Journal Name: Recent Patents on Anti-Cancer Drug Discovery
Author(s): Debora Basile, Camilla Lisanti, Maria A. Pizzichetta, Paolo Baldo*, Giulia Fornasier, Francesco Lo Re, Giuseppe Corona, Fabio Puglisi.
Background: Malignant melanoma is a skin cancer responsible of 90% of cutaneous cancer related deaths. In recent years, breakthroughs in treatment strategy have revolutionized the prognosis both of early and advanced melanoma patients. In particular, treatment with monoclonal antibodies targeting co-inhibitory checkpoints or specific molecular pathways are pawing the way for a new era of promising options, by prolonging survival time of these patients.
Moreover, unlike the chemotherapy that was used until some time ago, these new drugs have a good and more manageable toxicity profile.
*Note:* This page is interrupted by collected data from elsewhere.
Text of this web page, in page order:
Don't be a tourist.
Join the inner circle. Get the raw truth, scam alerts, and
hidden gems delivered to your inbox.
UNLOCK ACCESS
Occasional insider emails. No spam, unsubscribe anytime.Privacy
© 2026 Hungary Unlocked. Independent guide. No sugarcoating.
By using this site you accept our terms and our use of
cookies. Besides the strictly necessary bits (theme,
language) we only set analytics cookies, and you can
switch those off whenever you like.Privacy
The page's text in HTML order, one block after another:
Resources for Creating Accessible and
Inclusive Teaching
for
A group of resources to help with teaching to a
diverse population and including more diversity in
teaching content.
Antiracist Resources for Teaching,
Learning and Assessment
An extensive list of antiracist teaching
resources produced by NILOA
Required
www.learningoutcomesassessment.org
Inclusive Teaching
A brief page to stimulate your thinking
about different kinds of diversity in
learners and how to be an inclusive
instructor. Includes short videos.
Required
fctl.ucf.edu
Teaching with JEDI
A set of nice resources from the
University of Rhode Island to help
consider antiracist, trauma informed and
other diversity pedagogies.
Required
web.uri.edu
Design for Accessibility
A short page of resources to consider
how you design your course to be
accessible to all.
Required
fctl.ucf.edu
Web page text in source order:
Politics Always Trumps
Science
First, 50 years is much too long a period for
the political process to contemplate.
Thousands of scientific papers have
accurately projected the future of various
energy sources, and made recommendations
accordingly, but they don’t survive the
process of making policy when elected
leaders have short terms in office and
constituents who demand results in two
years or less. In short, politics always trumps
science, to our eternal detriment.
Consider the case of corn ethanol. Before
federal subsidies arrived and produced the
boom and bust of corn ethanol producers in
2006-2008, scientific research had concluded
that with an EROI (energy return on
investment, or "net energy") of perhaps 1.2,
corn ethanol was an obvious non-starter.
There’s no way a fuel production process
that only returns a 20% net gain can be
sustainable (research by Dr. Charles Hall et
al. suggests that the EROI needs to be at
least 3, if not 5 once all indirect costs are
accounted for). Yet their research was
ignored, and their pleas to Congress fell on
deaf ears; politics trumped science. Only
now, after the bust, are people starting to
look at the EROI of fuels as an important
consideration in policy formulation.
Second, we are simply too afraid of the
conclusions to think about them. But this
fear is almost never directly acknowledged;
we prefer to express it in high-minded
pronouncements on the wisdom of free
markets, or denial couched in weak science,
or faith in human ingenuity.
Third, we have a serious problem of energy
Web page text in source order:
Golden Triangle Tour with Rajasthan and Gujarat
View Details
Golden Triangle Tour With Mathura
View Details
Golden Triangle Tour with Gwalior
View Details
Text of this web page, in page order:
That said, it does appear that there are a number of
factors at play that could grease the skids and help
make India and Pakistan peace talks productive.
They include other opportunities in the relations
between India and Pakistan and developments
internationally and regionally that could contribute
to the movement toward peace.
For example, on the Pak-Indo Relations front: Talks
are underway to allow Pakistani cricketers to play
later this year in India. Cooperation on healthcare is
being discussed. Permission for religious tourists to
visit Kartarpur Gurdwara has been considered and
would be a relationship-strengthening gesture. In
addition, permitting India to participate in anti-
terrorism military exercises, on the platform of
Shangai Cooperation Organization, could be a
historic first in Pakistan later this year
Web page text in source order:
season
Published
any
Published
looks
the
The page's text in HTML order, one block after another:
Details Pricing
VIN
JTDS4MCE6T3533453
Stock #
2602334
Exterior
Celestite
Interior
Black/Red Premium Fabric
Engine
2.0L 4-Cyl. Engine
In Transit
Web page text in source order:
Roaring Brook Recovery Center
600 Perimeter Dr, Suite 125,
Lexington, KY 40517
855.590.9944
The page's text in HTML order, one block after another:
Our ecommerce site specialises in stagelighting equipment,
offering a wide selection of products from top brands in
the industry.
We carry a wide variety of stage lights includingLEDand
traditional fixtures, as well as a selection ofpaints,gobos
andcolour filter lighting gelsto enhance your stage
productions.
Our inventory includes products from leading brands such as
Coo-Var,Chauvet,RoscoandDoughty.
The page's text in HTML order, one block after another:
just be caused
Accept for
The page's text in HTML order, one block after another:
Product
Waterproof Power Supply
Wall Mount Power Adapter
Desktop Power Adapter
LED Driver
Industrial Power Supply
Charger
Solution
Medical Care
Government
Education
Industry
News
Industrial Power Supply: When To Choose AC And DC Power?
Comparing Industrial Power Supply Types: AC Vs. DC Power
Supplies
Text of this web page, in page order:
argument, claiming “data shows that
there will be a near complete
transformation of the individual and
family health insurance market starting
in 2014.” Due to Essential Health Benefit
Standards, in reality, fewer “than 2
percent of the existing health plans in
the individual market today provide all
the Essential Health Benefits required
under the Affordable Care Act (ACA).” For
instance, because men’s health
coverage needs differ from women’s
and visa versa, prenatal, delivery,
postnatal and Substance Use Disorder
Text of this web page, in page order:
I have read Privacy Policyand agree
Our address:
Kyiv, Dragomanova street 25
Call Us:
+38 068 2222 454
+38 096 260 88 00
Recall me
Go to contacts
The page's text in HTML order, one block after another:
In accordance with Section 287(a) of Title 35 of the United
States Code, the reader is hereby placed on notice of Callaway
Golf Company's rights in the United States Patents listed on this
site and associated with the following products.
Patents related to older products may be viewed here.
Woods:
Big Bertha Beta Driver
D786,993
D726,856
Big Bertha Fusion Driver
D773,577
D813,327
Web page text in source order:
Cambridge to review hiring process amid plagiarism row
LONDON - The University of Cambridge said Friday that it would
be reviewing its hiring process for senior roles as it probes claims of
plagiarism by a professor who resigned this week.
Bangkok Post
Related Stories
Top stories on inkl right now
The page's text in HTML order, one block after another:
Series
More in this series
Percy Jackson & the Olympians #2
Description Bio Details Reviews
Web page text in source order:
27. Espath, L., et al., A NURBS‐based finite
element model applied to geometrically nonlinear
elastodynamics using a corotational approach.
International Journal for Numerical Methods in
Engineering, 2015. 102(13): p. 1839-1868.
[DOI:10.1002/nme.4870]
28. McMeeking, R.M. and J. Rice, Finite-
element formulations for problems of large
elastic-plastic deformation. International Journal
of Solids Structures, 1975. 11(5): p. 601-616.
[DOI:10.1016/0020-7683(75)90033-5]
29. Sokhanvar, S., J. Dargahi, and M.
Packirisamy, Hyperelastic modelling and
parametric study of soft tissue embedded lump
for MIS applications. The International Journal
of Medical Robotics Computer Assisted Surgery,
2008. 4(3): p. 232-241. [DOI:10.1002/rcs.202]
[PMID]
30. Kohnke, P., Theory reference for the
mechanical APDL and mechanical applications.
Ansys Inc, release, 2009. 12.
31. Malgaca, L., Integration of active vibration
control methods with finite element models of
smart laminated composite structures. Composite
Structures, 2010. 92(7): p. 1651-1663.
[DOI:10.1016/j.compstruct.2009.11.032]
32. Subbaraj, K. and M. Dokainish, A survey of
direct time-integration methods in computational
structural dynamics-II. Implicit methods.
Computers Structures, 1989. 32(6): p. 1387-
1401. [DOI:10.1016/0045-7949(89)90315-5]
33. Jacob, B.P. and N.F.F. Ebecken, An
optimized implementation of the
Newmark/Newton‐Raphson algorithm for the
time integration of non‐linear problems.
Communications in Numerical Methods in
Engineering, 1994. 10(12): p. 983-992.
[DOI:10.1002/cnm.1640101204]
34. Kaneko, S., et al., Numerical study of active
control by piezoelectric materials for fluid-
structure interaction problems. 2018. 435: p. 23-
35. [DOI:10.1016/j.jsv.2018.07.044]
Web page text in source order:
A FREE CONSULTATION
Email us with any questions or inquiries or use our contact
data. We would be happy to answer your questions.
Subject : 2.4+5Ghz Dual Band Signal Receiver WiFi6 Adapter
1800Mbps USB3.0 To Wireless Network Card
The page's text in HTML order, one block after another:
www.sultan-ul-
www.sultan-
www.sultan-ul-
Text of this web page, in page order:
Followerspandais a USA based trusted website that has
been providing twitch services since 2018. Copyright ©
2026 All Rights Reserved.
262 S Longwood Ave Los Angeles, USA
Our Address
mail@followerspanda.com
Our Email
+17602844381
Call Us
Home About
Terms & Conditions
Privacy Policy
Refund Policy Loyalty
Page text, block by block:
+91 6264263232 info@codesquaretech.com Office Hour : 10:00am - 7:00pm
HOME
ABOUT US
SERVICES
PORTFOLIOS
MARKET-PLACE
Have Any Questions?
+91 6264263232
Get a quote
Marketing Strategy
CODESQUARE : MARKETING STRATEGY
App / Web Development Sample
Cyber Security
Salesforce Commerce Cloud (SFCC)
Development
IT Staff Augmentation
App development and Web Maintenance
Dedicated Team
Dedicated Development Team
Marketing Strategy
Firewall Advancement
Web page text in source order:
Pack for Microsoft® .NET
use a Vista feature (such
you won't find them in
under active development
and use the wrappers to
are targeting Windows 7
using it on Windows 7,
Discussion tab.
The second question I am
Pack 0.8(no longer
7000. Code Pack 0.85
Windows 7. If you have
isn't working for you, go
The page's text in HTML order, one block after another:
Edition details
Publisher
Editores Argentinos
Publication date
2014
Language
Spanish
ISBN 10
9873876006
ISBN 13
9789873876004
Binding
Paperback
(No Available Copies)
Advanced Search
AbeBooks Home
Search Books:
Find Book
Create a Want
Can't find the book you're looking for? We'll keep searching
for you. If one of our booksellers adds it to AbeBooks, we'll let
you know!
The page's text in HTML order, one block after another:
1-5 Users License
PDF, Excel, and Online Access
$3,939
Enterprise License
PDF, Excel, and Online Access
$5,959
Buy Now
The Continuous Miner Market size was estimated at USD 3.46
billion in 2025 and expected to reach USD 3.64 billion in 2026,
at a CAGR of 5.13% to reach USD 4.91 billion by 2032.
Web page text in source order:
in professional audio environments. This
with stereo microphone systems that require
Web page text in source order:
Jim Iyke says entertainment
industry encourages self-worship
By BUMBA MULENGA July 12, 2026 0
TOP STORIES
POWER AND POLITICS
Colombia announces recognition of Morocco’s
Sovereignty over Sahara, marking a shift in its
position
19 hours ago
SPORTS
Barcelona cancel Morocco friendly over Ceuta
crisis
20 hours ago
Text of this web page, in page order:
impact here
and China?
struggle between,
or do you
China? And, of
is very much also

However, because of the recent introduction in clinical practice of the new agents, there is a learning curve among physicians regarding early recognition and management of the associated side effects.
Objectives: The analysis of the toxicity profiles of the different agents currently studied for the treatment of early and advanced melanoma, and the description of several relevant recent patents in this field, are the aims of this review.
Methods: A systematically conducted review, based on current clinical guidelines and on international Pharmacovigilance databases (AERS-Eudravigilance – WHO Vigibase).
Results: Our systematic analysis outlines a comprehensive overview about the pharmacology, clinical application and safety of recent anticancer drugs to treat melanoma, which can be an essential instrument for health professionals and researchers.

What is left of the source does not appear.